**DATA IN THIS EXERCISE**
-=-=-

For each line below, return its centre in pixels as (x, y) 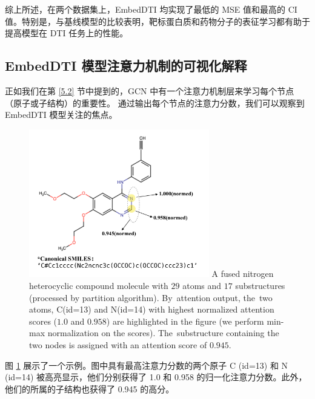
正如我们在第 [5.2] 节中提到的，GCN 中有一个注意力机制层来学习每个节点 (150, 90)
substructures (260, 285)
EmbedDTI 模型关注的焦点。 (61, 115)
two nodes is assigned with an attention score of (118, 344)
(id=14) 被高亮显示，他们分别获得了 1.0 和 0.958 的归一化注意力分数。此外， (156, 377)
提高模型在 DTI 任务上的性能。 (67, 33)
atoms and (202, 285)
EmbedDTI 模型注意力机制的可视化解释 (126, 66)
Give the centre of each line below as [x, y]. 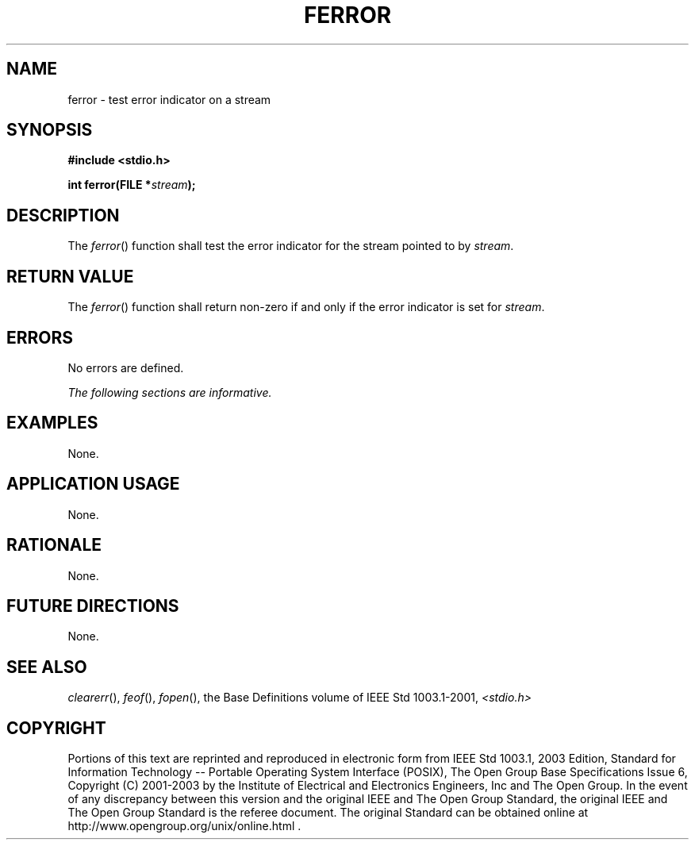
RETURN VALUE [70, 276]
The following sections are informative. [170, 392]
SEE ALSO [47, 667]
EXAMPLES [52, 423]
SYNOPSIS [50, 130]
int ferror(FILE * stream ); [132, 185]
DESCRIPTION [63, 215]
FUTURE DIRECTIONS [93, 606]
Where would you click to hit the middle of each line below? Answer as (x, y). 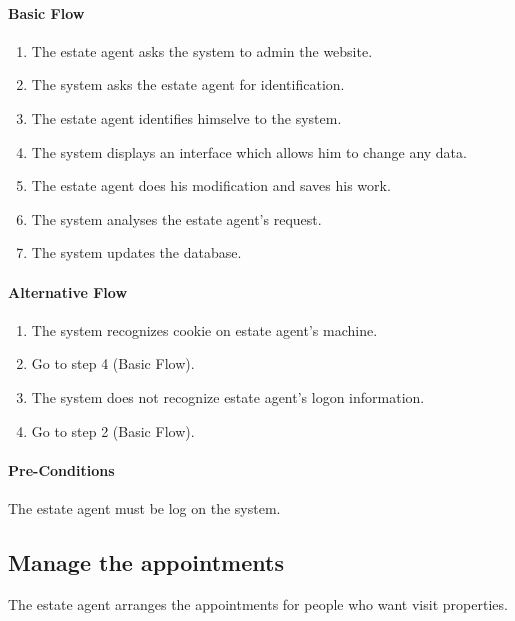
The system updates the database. (136, 252)
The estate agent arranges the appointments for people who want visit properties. (258, 603)
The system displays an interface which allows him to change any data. (249, 151)
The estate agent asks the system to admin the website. (202, 50)
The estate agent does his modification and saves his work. (211, 185)
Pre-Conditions (61, 469)
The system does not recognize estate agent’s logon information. (228, 396)
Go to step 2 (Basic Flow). (113, 430)
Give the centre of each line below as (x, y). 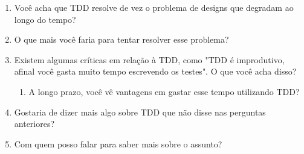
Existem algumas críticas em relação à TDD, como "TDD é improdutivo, (149, 59)
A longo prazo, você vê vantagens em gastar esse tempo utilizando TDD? (164, 91)
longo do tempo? (45, 19)
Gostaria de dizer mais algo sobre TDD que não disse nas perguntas (140, 112)
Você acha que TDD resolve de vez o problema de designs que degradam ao (154, 7)
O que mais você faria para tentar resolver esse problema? (121, 39)
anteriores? (34, 124)
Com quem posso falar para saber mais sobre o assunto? (118, 143)
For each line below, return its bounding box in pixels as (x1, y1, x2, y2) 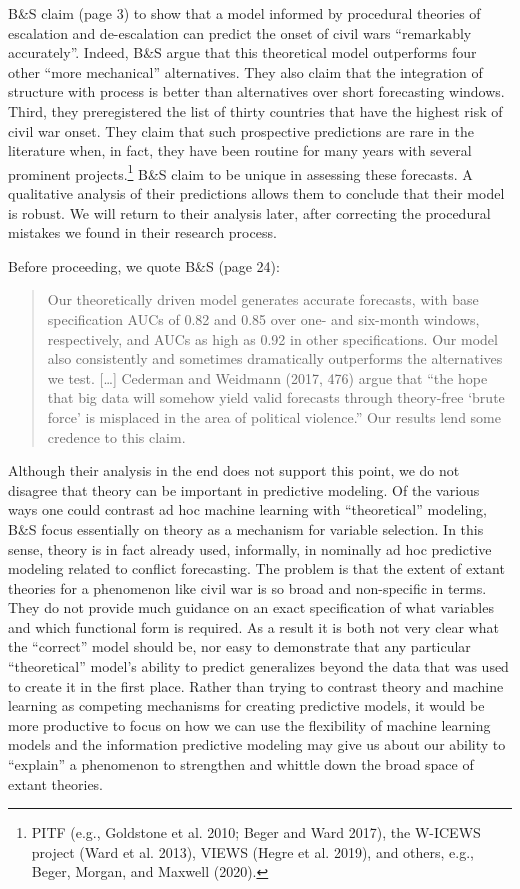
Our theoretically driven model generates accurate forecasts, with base (47, 289, 479, 310)
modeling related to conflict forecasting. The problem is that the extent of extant (8, 558, 505, 579)
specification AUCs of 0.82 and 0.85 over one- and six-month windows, (47, 308, 480, 329)
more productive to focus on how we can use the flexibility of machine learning (8, 714, 491, 735)
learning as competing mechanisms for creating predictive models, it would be (8, 695, 485, 716)
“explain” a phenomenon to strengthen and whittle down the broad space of (8, 754, 474, 775)
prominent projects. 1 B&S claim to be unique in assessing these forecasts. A (8, 160, 473, 184)
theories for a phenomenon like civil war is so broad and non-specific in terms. (8, 577, 487, 598)
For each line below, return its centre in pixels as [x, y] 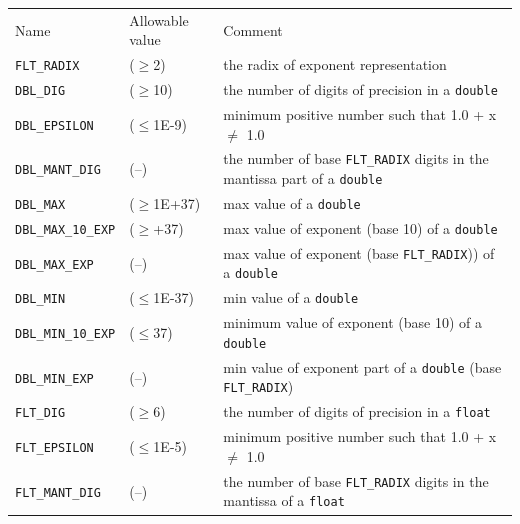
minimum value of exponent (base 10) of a [353, 322]
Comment [253, 29]
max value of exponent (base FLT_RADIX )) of [359, 252]
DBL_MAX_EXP [54, 264]
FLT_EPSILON [54, 448]
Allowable [159, 19]
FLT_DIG [40, 413]
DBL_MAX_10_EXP [65, 229]
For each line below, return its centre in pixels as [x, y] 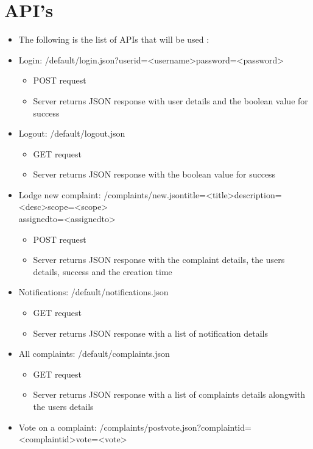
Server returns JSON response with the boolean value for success [154, 174]
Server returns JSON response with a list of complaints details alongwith [169, 394]
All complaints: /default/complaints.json [94, 354]
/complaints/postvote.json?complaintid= [175, 427]
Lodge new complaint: [60, 194]
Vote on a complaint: [58, 427]
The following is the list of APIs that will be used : [114, 39]
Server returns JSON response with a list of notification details [150, 333]
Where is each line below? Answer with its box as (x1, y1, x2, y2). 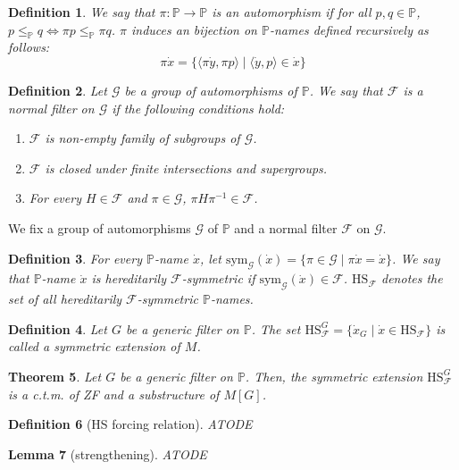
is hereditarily (91, 269, 166, 288)
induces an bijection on (131, 20, 257, 38)
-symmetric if (181, 269, 255, 288)
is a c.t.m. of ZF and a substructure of (8, 384, 220, 403)
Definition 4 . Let (8, 319, 107, 338)
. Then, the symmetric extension (245, 366, 423, 385)
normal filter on (8, 98, 95, 117)
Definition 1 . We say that (8, 3, 155, 21)
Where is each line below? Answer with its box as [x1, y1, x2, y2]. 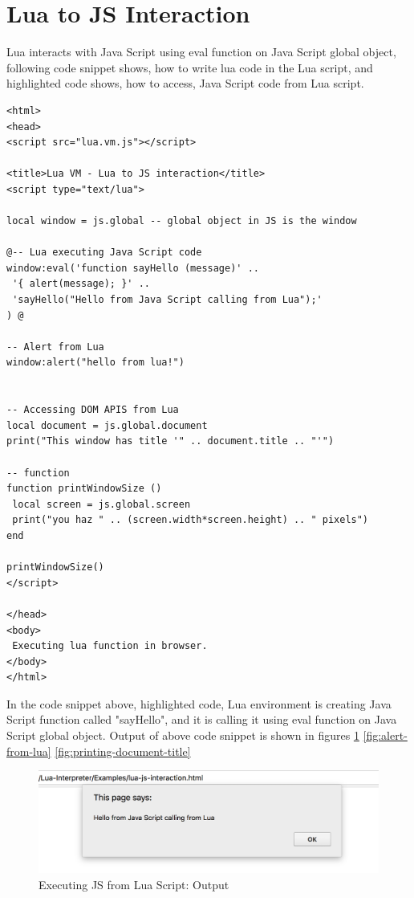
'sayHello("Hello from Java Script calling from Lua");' [12, 294, 323, 306]
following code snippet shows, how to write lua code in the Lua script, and [6, 59, 373, 76]
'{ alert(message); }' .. [12, 278, 150, 290]
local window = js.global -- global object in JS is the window [6, 215, 357, 227]
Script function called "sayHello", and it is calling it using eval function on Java [6, 711, 397, 728]
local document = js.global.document [6, 419, 208, 431]
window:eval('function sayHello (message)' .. [6, 262, 259, 274]
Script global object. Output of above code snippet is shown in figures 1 [6, 727, 359, 744]
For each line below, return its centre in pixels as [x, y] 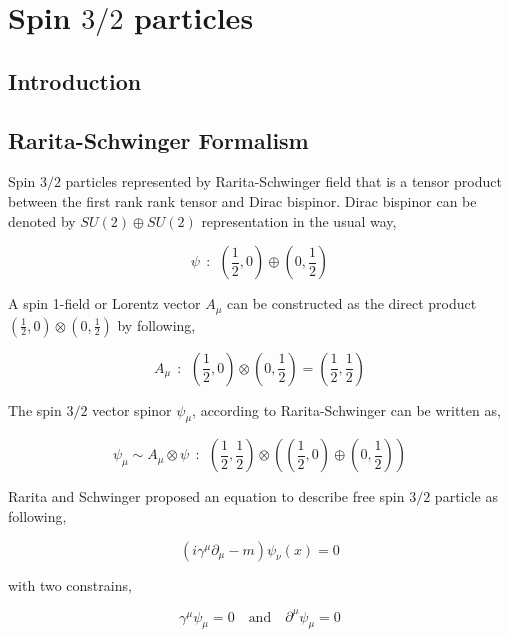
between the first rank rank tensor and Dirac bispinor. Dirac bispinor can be [242, 200]
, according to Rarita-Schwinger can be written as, [346, 409]
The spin [35, 409]
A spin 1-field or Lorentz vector [104, 303]
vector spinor [132, 409]
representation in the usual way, [299, 220]
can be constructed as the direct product [352, 303]
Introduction [75, 80]
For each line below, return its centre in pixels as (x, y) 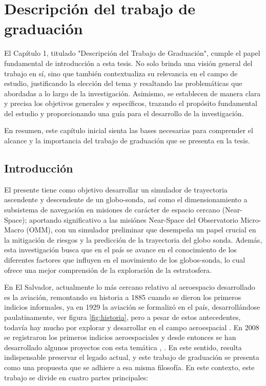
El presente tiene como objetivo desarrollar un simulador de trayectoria (116, 189)
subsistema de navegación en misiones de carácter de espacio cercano (112, 210)
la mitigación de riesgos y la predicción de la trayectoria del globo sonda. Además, (133, 239)
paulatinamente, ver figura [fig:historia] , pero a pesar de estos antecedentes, (122, 317)
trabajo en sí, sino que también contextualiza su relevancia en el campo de (121, 73)
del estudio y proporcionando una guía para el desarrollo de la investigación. (124, 113)
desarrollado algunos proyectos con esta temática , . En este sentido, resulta (123, 347)
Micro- (251, 219)
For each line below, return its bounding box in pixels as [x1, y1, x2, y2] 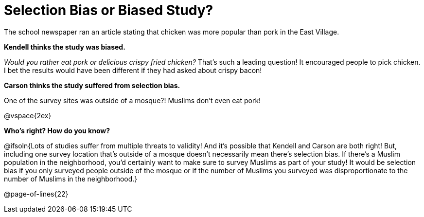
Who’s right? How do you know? [4, 126, 110, 135]
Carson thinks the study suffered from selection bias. [4, 81, 180, 90]
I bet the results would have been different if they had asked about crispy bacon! [4, 66, 262, 74]
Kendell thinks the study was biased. [4, 42, 125, 51]
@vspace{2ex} [4, 111, 52, 120]
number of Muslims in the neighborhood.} [4, 174, 138, 183]
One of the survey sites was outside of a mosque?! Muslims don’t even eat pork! [4, 96, 261, 105]
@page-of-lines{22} [4, 189, 69, 198]
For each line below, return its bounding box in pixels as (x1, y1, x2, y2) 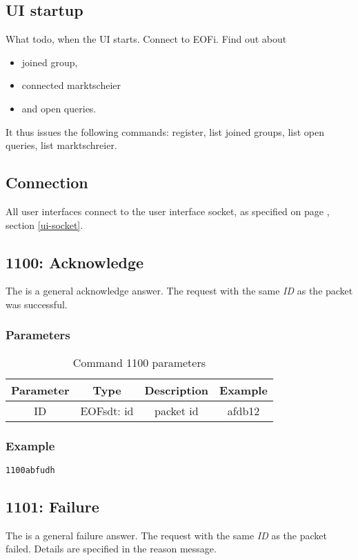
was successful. (6, 297, 68, 311)
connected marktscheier (21, 78, 121, 92)
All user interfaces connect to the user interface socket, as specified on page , (6, 203, 330, 218)
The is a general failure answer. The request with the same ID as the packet (6, 528, 327, 542)
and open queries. (21, 101, 97, 115)
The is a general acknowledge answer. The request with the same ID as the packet (6, 283, 353, 298)
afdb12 (227, 402, 260, 419)
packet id (154, 402, 199, 419)
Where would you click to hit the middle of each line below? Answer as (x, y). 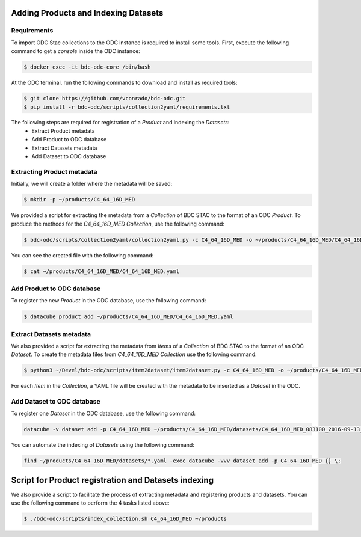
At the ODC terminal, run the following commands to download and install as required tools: (124, 83)
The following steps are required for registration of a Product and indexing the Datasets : (120, 123)
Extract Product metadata (63, 131)
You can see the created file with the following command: (82, 255)
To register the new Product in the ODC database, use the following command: (109, 301)
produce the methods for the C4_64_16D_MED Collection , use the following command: (118, 224)
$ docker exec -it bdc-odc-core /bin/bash (87, 67)
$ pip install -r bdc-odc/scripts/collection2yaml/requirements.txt (127, 107)
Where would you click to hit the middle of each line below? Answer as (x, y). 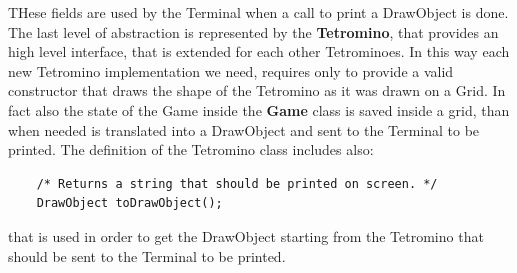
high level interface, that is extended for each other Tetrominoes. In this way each (259, 51)
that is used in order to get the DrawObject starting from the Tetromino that (246, 235)
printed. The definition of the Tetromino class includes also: (191, 149)
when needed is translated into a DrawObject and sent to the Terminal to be (244, 129)
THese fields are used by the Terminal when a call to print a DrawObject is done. (258, 12)
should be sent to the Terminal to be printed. (147, 255)
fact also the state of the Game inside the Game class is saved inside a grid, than (259, 109)
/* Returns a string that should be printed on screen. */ (237, 183)

-=-=-

**WHAT IS NEEDED**
Return the full listing exactly as written, without any of its images.

**YOUR RESPONSE**
For each line below, return its centre in pixels as (x, y) 
正如我们在第 [5.2] 节中提到的，GCN 中有一个注意力机制层来学习每个节点 (150, 90)
substructures (260, 285)
EmbedDTI 模型关注的焦点。 (61, 115)
two nodes is assigned with an attention score of (118, 344)
(id=14) 被高亮显示，他们分别获得了 1.0 和 0.958 的归一化注意力分数。此外， (156, 377)
提高模型在 DTI 任务上的性能。 (67, 33)
atoms and (202, 285)
EmbedDTI 模型注意力机制的可视化解释 (126, 66)
Give the centre of each line below as [x, y]. 
RETURN VALUE [70, 276]
The following sections are informative. [170, 392]
SEE ALSO [47, 667]
EXAMPLES [52, 423]
SYNOPSIS [50, 130]
int ferror(FILE * stream ); [132, 185]
DESCRIPTION [63, 215]
FUTURE DIRECTIONS [93, 606]
Where would you click to hit the middle of each line below? Answer as (x, y). 
The system updates the database. (136, 252)
The estate agent arranges the appointments for people who want visit properties. (258, 603)
The system displays an interface which allows him to change any data. (249, 151)
The estate agent asks the system to admin the website. (202, 50)
The estate agent does his modification and saves his work. (211, 185)
Pre-Conditions (61, 469)
The system does not recognize estate agent’s logon information. (228, 396)
Go to step 2 (Basic Flow). (113, 430)
Give the centre of each line below as (x, y). 
Existem algumas críticas em relação à TDD, como "TDD é improdutivo, (149, 59)
A longo prazo, você vê vantagens em gastar esse tempo utilizando TDD? (164, 91)
longo do tempo? (45, 19)
Gostaria de dizer mais algo sobre TDD que não disse nas perguntas (140, 112)
Você acha que TDD resolve de vez o problema de designs que degradam ao (154, 7)
O que mais você faria para tentar resolver esse problema? (121, 39)
anteriores? (34, 124)
Com quem posso falar para saber mais sobre o assunto? (118, 143)
For each line below, return its bounding box in pixels as (x1, y1, x2, y2) 
Our theoretically driven model generates accurate forecasts, with base (47, 289, 479, 310)
modeling related to conflict forecasting. The problem is that the extent of extant (8, 558, 505, 579)
specification AUCs of 0.82 and 0.85 over one- and six-month windows, (47, 308, 480, 329)
more productive to focus on how we can use the flexibility of machine learning (8, 714, 491, 735)
learning as competing mechanisms for creating predictive models, it would be (8, 695, 485, 716)
“explain” a phenomenon to strengthen and whittle down the broad space of (8, 754, 474, 775)
prominent projects. 1 B&S claim to be unique in assessing these forecasts. A (8, 160, 473, 184)
theories for a phenomenon like civil war is so broad and non-specific in terms. (8, 577, 487, 598)
For each line below, return its centre in pixels as [x, y] 
minimum value of exponent (base 10) of a [353, 322]
Comment [253, 29]
max value of exponent (base FLT_RADIX )) of [359, 252]
DBL_MAX_EXP [54, 264]
FLT_EPSILON [54, 448]
Allowable [159, 19]
FLT_DIG [40, 413]
DBL_MAX_10_EXP [65, 229]
For each line below, return its centre in pixels as [x, y] 
Server returns JSON response with the boolean value for success [154, 174]
Server returns JSON response with a list of complaints details alongwith [169, 394]
All complaints: /default/complaints.json [94, 354]
/complaints/postvote.json?complaintid= [175, 427]
Lodge new complaint: [60, 194]
Vote on a complaint: [58, 427]
The following is the list of APIs that will be used : [114, 39]
Server returns JSON response with a list of notification details [150, 333]
Where is each line below? Answer with its box as (x1, y1, x2, y2). 
is hereditarily (91, 269, 166, 288)
induces an bijection on (131, 20, 257, 38)
-symmetric if (181, 269, 255, 288)
is a c.t.m. of ZF and a substructure of (8, 384, 220, 403)
Definition 4 . Let (8, 319, 107, 338)
. Then, the symmetric extension (245, 366, 423, 385)
normal filter on (8, 98, 95, 117)
Definition 1 . We say that (8, 3, 155, 21)
Where is each line below? Answer with its box as [x1, y1, x2, y2]. 
'sayHello("Hello from Java Script calling from Lua");' [12, 294, 323, 306]
following code snippet shows, how to write lua code in the Lua script, and [6, 59, 373, 76]
'{ alert(message); }' .. [12, 278, 150, 290]
local window = js.global -- global object in JS is the window [6, 215, 357, 227]
Script function called "sayHello", and it is calling it using eval function on Java [6, 711, 397, 728]
local document = js.global.document [6, 419, 208, 431]
window:eval('function sayHello (message)' .. [6, 262, 259, 274]
Script global object. Output of above code snippet is shown in figures 1 [6, 727, 359, 744]
For each line below, return its centre in pixels as [x, y] 
between the first rank rank tensor and Dirac bispinor. Dirac bispinor can be [242, 200]
, according to Rarita-Schwinger can be written as, [346, 409]
The spin [35, 409]
A spin 1-field or Lorentz vector [104, 303]
vector spinor [132, 409]
representation in the usual way, [299, 220]
can be constructed as the direct product [352, 303]
Introduction [75, 80]
For each line below, return its centre in pixels as (x, y) 
El presente tiene como objetivo desarrollar un simulador de trayectoria (116, 189)
subsistema de navegación en misiones de carácter de espacio cercano (112, 210)
la mitigación de riesgos y la predicción de la trayectoria del globo sonda. Además, (133, 239)
paulatinamente, ver figura [fig:historia] , pero a pesar de estos antecedentes, (122, 317)
trabajo en sí, sino que también contextualiza su relevancia en el campo de (121, 73)
del estudio y proporcionando una guía para el desarrollo de la investigación. (124, 113)
desarrollado algunos proyectos con esta temática , . En este sentido, resulta (123, 347)
Micro- (251, 219)
For each line below, return its bounding box in pixels as [x1, y1, x2, y2] 
Who’s right? How do you know? [4, 126, 110, 135]
Carson thinks the study suffered from selection bias. [4, 81, 180, 90]
I bet the results would have been different if they had asked about crispy bacon! [4, 66, 262, 74]
Kendell thinks the study was biased. [4, 42, 125, 51]
@vspace{2ex} [4, 111, 52, 120]
number of Muslims in the neighborhood.} [4, 174, 138, 183]
One of the survey sites was outside of a mosque?! Muslims don’t even eat pork! [4, 96, 261, 105]
@page-of-lines{22} [4, 189, 69, 198]
For each line below, return its bounding box in pixels as (x1, y1, x2, y2) 
was successful. (6, 297, 68, 311)
connected marktscheier (21, 78, 121, 92)
All user interfaces connect to the user interface socket, as specified on page , (6, 203, 330, 218)
The is a general failure answer. The request with the same ID as the packet (6, 528, 327, 542)
and open queries. (21, 101, 97, 115)
The is a general acknowledge answer. The request with the same ID as the packet (6, 283, 353, 298)
afdb12 (227, 402, 260, 419)
packet id (154, 402, 199, 419)
Where would you click to hit the middle of each line below? Answer as (x, y). 
At the ODC terminal, run the following commands to download and install as required tools: (124, 83)
The following steps are required for registration of a Product and indexing the Datasets : (120, 123)
Extract Product metadata (63, 131)
You can see the created file with the following command: (82, 255)
To register the new Product in the ODC database, use the following command: (109, 301)
produce the methods for the C4_64_16D_MED Collection , use the following command: (118, 224)
$ docker exec -it bdc-odc-core /bin/bash (87, 67)
$ pip install -r bdc-odc/scripts/collection2yaml/requirements.txt (127, 107)
Where would you click to hit the middle of each line below? Answer as (x, y). 
high level interface, that is extended for each other Tetrominoes. In this way each (259, 51)
that is used in order to get the DrawObject starting from the Tetromino that (246, 235)
printed. The definition of the Tetromino class includes also: (191, 149)
when needed is translated into a DrawObject and sent to the Terminal to be (244, 129)
THese fields are used by the Terminal when a call to print a DrawObject is done. (258, 12)
should be sent to the Terminal to be printed. (147, 255)
fact also the state of the Game inside the Game class is saved inside a grid, than (259, 109)
/* Returns a string that should be printed on screen. */ (237, 183)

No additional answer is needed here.